The Army Corps compares the current status of intersections like Route
27 and Raymond Road and Route 1 and Major and Sand Hills roads with
conditions in 2028.
According to the report, the
intersection of Route 27 and Raymond Road received an F for morning
traveling, and a B for evening peak hours. If Route 92 is built, the
intersection would remain an F for morning peak hours and drops from B
to E during evening peak hours.
The intersections of Route 27 and Route 522, and Route 1 and Major and
Sand Hills roads, Plainsboro Road and Route 535 and Georges and
Kingston roads all showed improvement with Route 92.
The study says another expected impact of constructing Route 92 is that
trucks traveling between N.J. Turnpike
Exit 8A and Princeton could find it easier to use Ridge Road between
Route 27 and Route 1 in combination with Route 92. The report estimates
that during each peak hour, an additional 20 trucks would use this
portion of Ridge Road compared if Route 92 is built.

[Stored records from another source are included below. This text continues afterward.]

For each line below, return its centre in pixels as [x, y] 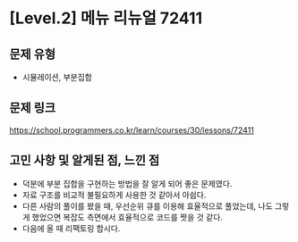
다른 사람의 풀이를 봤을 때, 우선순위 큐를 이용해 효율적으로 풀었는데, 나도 [147, 205]
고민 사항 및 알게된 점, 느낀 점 [85, 160]
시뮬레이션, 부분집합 [57, 77]
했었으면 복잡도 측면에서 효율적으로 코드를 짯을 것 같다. [128, 217]
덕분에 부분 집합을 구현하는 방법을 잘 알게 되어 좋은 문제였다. [127, 183]
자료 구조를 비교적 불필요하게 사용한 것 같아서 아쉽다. [114, 195]
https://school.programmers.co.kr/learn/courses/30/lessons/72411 [132, 129]
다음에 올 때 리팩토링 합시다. [71, 228]
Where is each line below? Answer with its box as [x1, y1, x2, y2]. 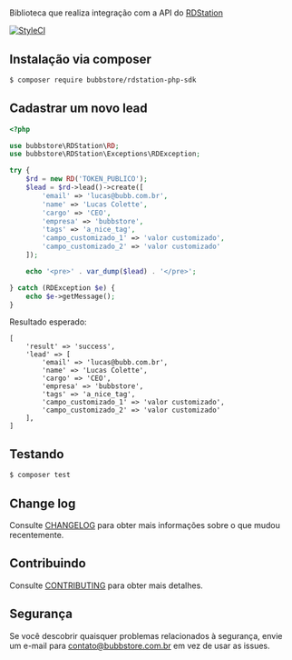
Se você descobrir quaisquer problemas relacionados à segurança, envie [9, 630, 283, 641]
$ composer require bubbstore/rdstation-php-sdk [9, 75, 197, 85]
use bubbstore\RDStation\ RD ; [9, 141, 120, 150]
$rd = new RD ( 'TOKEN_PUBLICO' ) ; [25, 175, 148, 184]
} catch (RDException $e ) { [9, 283, 116, 293]
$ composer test [9, 471, 71, 480]
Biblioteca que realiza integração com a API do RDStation [9, 7, 224, 18]
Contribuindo [9, 555, 86, 571]
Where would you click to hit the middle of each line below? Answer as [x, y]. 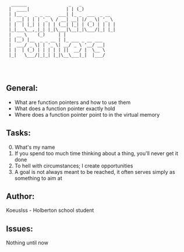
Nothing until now [27, 243]
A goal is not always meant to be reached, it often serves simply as [95, 171]
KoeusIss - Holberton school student [50, 211]
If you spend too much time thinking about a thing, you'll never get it [96, 153]
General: [22, 88]
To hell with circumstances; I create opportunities [74, 166]
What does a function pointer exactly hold [65, 108]
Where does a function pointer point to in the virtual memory [87, 114]
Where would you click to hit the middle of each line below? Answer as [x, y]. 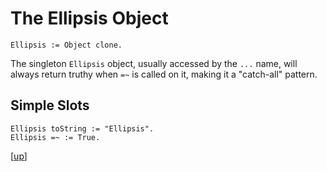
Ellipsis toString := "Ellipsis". [82, 128]
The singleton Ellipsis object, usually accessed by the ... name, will [154, 63]
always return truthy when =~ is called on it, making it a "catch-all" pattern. [164, 74]
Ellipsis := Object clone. [66, 45]
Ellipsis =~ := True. [55, 137]
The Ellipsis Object [89, 18]
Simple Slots [50, 105]
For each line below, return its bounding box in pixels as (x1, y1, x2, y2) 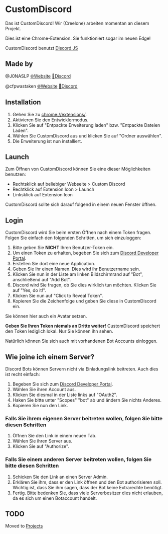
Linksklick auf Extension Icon (12, 192, 73, 198)
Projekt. (5, 25, 22, 31)
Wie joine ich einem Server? (5, 352, 94, 361)
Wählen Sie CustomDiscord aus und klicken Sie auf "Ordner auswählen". (12, 132, 162, 139)
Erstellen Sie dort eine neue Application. (12, 261, 96, 267)
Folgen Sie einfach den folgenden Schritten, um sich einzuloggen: (5, 235, 141, 241)
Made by (5, 59, 33, 68)
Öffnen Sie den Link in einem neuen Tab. (12, 433, 97, 439)
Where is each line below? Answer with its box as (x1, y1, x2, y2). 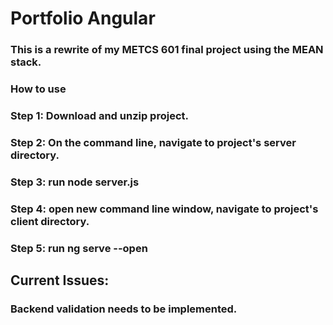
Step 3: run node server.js (10, 175, 140, 189)
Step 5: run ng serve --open (10, 241, 148, 255)
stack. (10, 55, 42, 69)
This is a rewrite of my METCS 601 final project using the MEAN (10, 43, 324, 57)
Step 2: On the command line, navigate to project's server (10, 135, 297, 149)
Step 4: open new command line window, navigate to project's (10, 202, 319, 216)
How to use (10, 82, 67, 96)
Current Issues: (10, 272, 110, 289)
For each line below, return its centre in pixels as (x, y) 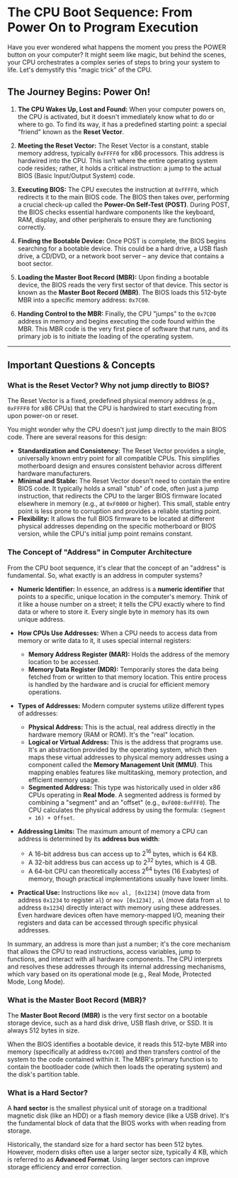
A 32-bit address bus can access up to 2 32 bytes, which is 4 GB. (123, 862)
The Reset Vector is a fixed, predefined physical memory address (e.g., (111, 401)
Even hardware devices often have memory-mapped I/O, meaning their (121, 915)
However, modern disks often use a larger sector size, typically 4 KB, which (118, 1152)
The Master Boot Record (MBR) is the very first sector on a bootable (107, 1015)
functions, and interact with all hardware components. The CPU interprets (115, 959)
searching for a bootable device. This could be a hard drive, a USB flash (123, 248)
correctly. (32, 227)
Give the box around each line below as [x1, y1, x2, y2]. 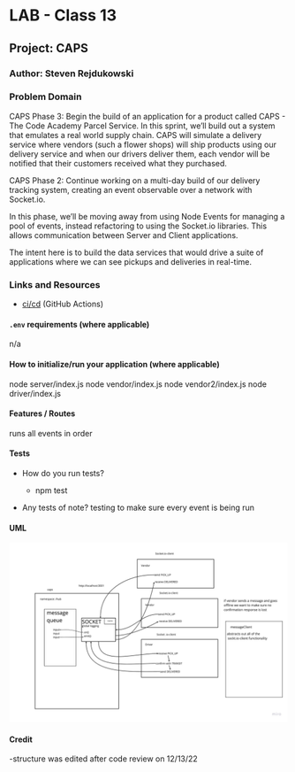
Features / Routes [9, 408, 76, 419]
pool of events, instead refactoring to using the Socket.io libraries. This [9, 220, 268, 231]
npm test [34, 484, 68, 496]
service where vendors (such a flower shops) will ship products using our [9, 139, 276, 150]
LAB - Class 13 [9, 5, 117, 26]
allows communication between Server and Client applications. [9, 229, 238, 240]
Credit [9, 734, 33, 745]
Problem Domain [9, 90, 82, 103]
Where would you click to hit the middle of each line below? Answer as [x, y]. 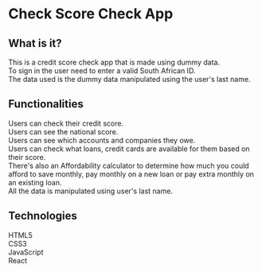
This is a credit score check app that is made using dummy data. [114, 62]
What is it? [35, 43]
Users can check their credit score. [66, 123]
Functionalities [46, 104]
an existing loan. [35, 182]
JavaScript [26, 252]
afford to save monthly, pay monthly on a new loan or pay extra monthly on [131, 174]
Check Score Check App [91, 14]
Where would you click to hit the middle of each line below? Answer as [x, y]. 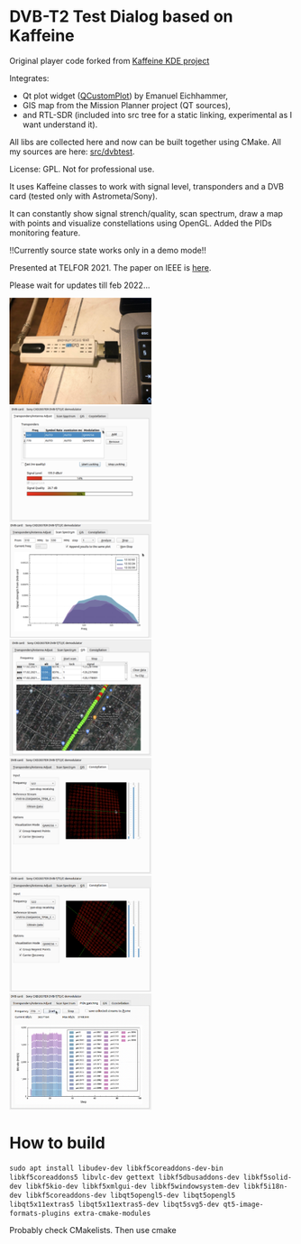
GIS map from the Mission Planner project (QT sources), [127, 105]
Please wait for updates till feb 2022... [80, 285]
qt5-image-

The study says that on average, trucks comprise more than 5 percent of
the total traffic using east-west local and secondary roads. One in
five of these trucks are using local roads to travel through the towns
the roads serve, without servicing the towns. The report said it would
be good to get these trucks on to nonlocal routes. Without any changes
in the traffic network, future increases in truck volumes on local
east-west roads are predicted to increase by approximately 35 percent.